Deep Space Radiation, Black Holes And Other Questions - Episode 14

Any discussion of black holes and similar always reminds me of Terry Pratchett's observation that it's hard to discuss physics using a language designed to tell other monkeys where the ripe fruit is ;)

Can't believe Scott completely missed the most important advantage of space planes over capsules: They look so much cooler!

My method for shielding is distance. I live on the East Coast and my radioactive in-laws on the West Coast. I don't recommend it though, as no matter how far away they are their going to send me to an early grave.

A planet tidally locked to a neutron star with one side uninhabitable due to the radiation is hilarious to me as a concept.
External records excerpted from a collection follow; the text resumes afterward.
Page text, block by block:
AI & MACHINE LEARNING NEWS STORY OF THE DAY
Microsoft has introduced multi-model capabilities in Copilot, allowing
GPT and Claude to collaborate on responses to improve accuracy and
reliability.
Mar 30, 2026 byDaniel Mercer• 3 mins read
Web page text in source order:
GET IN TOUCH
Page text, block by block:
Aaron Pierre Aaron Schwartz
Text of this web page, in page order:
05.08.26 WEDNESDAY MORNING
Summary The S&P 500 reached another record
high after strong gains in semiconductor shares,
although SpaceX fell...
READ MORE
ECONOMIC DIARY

I worked for an R&D firm where we used high neutron and high gamma ray sources to measure the density and porosity of material being drilled through in the oil and gas industry. Gamma rays were easy to deal with as lead would quickly absorb them. Neutron particles were much more difficult as they are at a much higher energy state. Hydrogen works well to slow, then stop the neutrons, but it takes a fair amount of volume. For portable shielding, we needed something better. We came with with a sandwich of UHMW and lead. The UHMW (1") would drop the neutron to a lower energy state, changing most of the radiation to gamma, alpha, beta, and zeta. A relatively thin layer of lead (1/4") could then absorb this EM radiation. We were able to make 2' square panels that could be easily moved by hand to be put into place to shield personnel from the radiation sources as they were being loaded into the tool and then sent down hole. This ment that the drilling crew was not required to have radiation monitor badges issued to them, nor were they forced off the rig while the quick installation of the sources happened. Two area monitors was all that was required. We never exceed 1mr/h at any time.

Scott posts at bedtime. Ideal.

High Z-number elements to shield photons (X and gamma rays), low Z-number elements to shield neutrons.
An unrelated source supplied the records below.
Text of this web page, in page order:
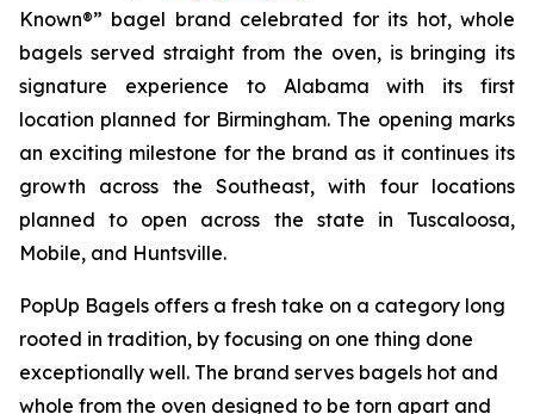
Known®” bagel brand celebrated for its hot, whole
bagels served straight from the oven, is bringing its
signature experience to Alabama with its first
location planned for Birmingham. The opening marks
an exciting milestone for the brand as it continues its
growth across the Southeast, with four locations
planned to open across the state in Tuscaloosa,
Mobile, and Huntsville.
PopUp Bagels offers a fresh take on a category long
rooted in tradition, by focusing on one thing done
exceptionally well. The brand serves bagels hot and
whole from the oven designed to be torn apart and

I am a nuclear engineer and have never heard of using concrete with lead in it. Since concrete is a structural material, they use iron instead. Usually in the form magnetite.

For crewed missions to Jupiter's moons, there was the HOPE study, exactly for a mission to Callisto with numerous different variant depending on propulsion.

It's funny when certain people pretend space and especially the Van Allan belts are some sort of insta death nuclear reactor they have to fly through. Because, you know, "Radiation"... Also thumbs up for having "Universe building" as hobby.

"If you wanted to mount a mission to Callisto, it wouldn't be to hard. " - Scott Manley, January, 2022

The following was an eye-opener for me. A substance is a good gamma ray absorber if it offers a high amount of electrons per unit of volume, since it is ray-electron scattering events that dissipate the energy of the gamma rays. The substance Lead has a high density, but that is only indirectly the reason why Lead is a good gamma ray absorber; having such a heavy nucleus means Lead has more electrons per unit of volume than pretty much any other substance. LATER EDIT: As pointed out in the reply by Timmy Brolin: there are elements that are denser than Lead; significantly denser. We know that lead is quite reactive, indicating that the outer electrons of Lead are relatively loosely bound. Generally, having loosely bound electrons tends to correlate with a larger atom size. As we know, Gold is highly inert. I assume that is because all the outer electrons of Gold are tightly bound , which tends to correlate with smaller atom size.

The difference between radiation requirements for LEO vs GEO (and above) is night and day. A LEO capable FPGA is $5, a GEO capable FPGA is $15,000. Redundancy means nothing if the part latches up and burns out.

The greatest amazement of space is this: How easily it can turn great minds into nothing more then confused children. Well done black holes, may we never fully understand you!

Neutron stars can also go flying on exciting trips through the universe as a result of the dynamics of their birth. That presents the possibility of a neutron star being an extrasolar capture or even temporary visitor.

Paraffin is an excellent hydrogen rich absorber seldom mentioned. It has material advantages like castability or block walls and no toxicity.

1:20 on Earth we use both: heavy materials such as lead and even depleted uranium for gamma absorption, and light (high hydrogen, such as water, paraffins or polyethylene) materials for neutron shielding. When the radiation is mixed, a layered cake approach is used, called graded Z shielding, where the materials with an increasing atomic weight are stacked in proper order

One thing I always wondered, why not shield the sleeping bags? Lead lined sleeping bags, plastics for cabin shielding etc... You don't wear it all day but but it could cut a nice chunk out of the daily exposure.

@ScottF short answer: yes, everything falling in is imprinted on the horizon, from an outside perspective. It not only gets redshifted to invisibility but also roasted to a plasma soup in the accretion disk, so the imprint is massively scrambled. Finally, of you were to fall in you actually could witness the event horizon and you would reach the singularity in a finite time. PBS spacetime covers all this in detail if you want to know more.

From the vantage point of a distant outside observer, an object falling towards a BH and very near the event horizon would not only be gravitationally redshifted and frozen in time but also smeared and scrambled over the whole surface of the event horizon.